**WHAT TO WORK ON:**
Return, exactly as written, the lines of the material from its top through the line with "this issue navigate", keeping pictures out.

▽

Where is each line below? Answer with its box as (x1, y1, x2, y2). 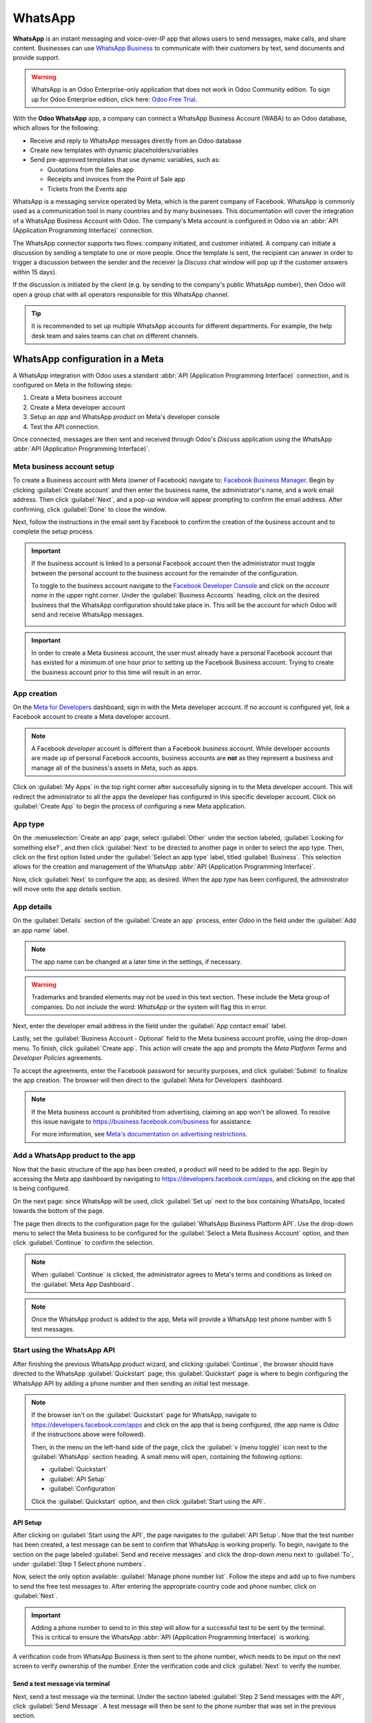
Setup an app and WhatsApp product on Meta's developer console (30, 413, 220, 421)
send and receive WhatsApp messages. (31, 611, 145, 619)
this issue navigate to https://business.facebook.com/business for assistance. (31, 1117, 253, 1126)
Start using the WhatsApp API (12, 1345, 115, 1355)
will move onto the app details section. (12, 885, 123, 893)
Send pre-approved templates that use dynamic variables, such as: (30, 156, 220, 164)
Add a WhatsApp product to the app (12, 1151, 136, 1161)
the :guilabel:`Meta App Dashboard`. (31, 1280, 134, 1288)

△

**COMPLETED TASK:**
Where is each line below? Answer with its box as (x1, y1, x2, y2). 
Setup an app and WhatsApp product on Meta's developer console (30, 413, 220, 421)
send and receive WhatsApp messages. (31, 611, 145, 619)
this issue navigate to https://business.facebook.com/business for assistance. (31, 1117, 253, 1126)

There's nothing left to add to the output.